Exercise input Start Marker
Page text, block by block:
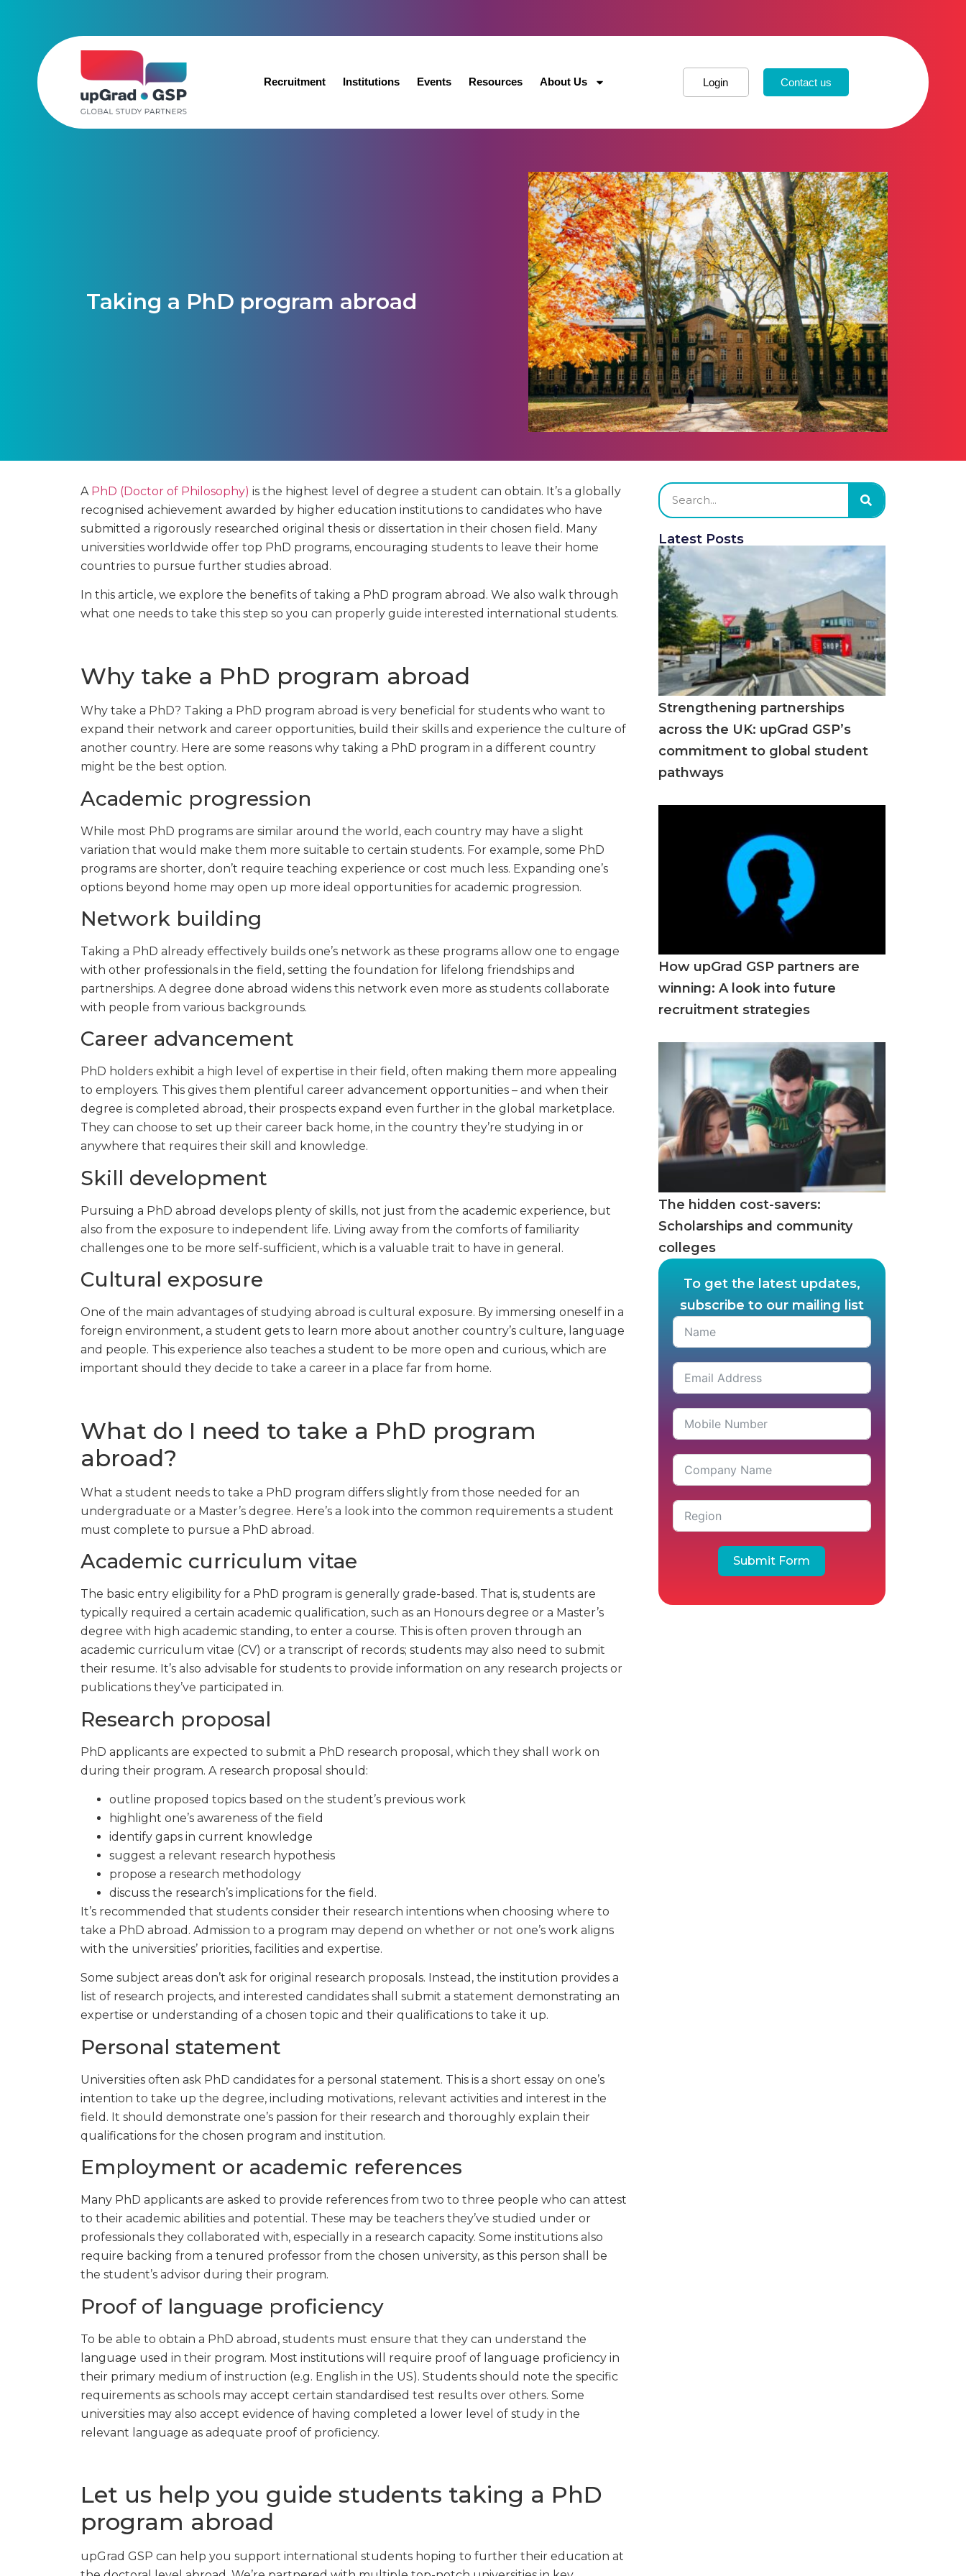
Recruitment Institutions Events Resources About Us Login Contact us
Taking a PhD program abroad
A PhD (Doctor of Philosophy) is the highest level of degree a student can obtain. It’s a globally
recognised achievement awarded by higher education institutions to candidates who have
submitted a rigorously researched original thesis or dissertation in their chosen field. Many
universities worldwide offer top PhD programs, encouraging students to leave their home
countries to pursue further studies abroad.
In this article, we explore the benefits of taking a PhD program abroad. We also walk through
what one needs to take this step so you can properly guide interested international students.
Why take a PhD program abroad
Why take a PhD? Taking a PhD program abroad is very beneficial for students who want to
expand their network and career opportunities, build their skills and experience the culture of
another country. Here are some reasons why taking a PhD program in a different country
might be the best option.
Academic progression
While most PhD programs are similar around the world, each country may have a slight
variation that would make them more suitable to certain students. For example, some PhD
programs are shorter, don’t require teaching experience or cost much less. Expanding one’s
options beyond home may open up more ideal opportunities for academic progression.
Network building
Taking a PhD already effectively builds one’s network as these programs allow one to engage
with other professionals in the field, setting the foundation for lifelong friendships and
partnerships. A degree done abroad widens this network even more as students collaborate
with people from various backgrounds.
Career advancement
PhD holders exhibit a high level of expertise in their field, often making them more appealing
to employers. This gives them plentiful career advancement opportunities – and when their
degree is completed abroad, their prospects expand even further in the global marketplace.
They can choose to set up their career back home, in the country they’re studying in or
anywhere that requires their skill and knowledge.
Skill development
Pursuing a PhD abroad develops plenty of skills, not just from the academic experience, but
also from the exposure to independent life. Living away from the comforts of familiarity
challenges one to be more self-sufficient, which is a valuable trait to have in general.
Cultural exposure
One of the main advantages of studying abroad is cultural exposure. By immersing oneself in a
foreign environment, a student gets to learn more about another country’s culture, language
and people. This experience also teaches a student to be more open and curious, which are
important should they decide to take a career in a place far from home.
What do I need to take a PhD program
abroad?
What a student needs to take a PhD program differs slightly from those needed for an
undergraduate or a Master’s degree. Here’s a look into the common requirements a student
must complete to pursue a PhD abroad.
Academic curriculum vitae
The basic entry eligibility for a PhD program is generally grade-based. That is, students are
typically required a certain academic qualification, such as an Honours degree or a Master’s
degree with high academic standing, to enter a course. This is often proven through an
academic curriculum vitae (CV) or a transcript of records; students may also need to submit
their resume. It’s also advisable for students to provide information on any research projects or
publications they’ve participated in.
Research proposal
PhD applicants are expected to submit a PhD research proposal, which they shall work on
during their program. A research proposal should:
outline proposed topics based on the student’s previous work
highlight one’s awareness of the field
identify gaps in current knowledge
suggest a relevant research hypothesis
propose a research methodology
discuss the research’s implications for the field.
It’s recommended that students consider their research intentions when choosing where to
take a PhD abroad. Admission to a program may depend on whether or not one’s work aligns
with the universities’ priorities, facilities and expertise.
Some subject areas don’t ask for original research proposals. Instead, the institution provides a
list of research projects, and interested candidates shall submit a statement demonstrating an
expertise or understanding of a chosen topic and their qualifications to take it up.
Personal statement
Universities often ask PhD candidates for a personal statement. This is a short essay on one’s
intention to take up the degree, including motivations, relevant activities and interest in the
field. It should demonstrate one’s passion for their research and thoroughly explain their
qualifications for the chosen program and institution.
Employment or academic references
Many PhD applicants are asked to provide references from two to three people who can attest
to their academic abilities and potential. These may be teachers they’ve studied under or
professionals they collaborated with, especially in a research capacity. Some institutions also
require backing from a tenured professor from the chosen university, as this person shall be
the student’s advisor during their program.
Proof of language proficiency
To be able to obtain a PhD abroad, students must ensure that they can understand the
language used in their program. Most institutions will require proof of language proficiency in
their primary medium of instruction (e.g. English in the US). Students should note the specific
requirements as schools may accept certain standardised test results over others. Some
universities may also accept evidence of having completed a lower level of study in the
relevant language as adequate proof of proficiency.
Let us help you guide students taking a PhD
program abroad
upGrad GSP can help you support international students hoping to further their education at
Latest Posts
Strengthening partnerships
across the UK: upGrad GSP’s
commitment to global student
pathways
How upGrad GSP partners are
winning: A look into future
recruitment strategies
The hidden cost-savers:
Scholarships and community
colleges
To get the latest updates,
subscribe to our mailing list
Submit Form
Exercise input End Marker
Requirement >> What lines above contain the word "guide"? Return each such line.

Task solution >>
what one needs to take this step so you can properly guide interested international students.
Let us help you guide students taking a PhD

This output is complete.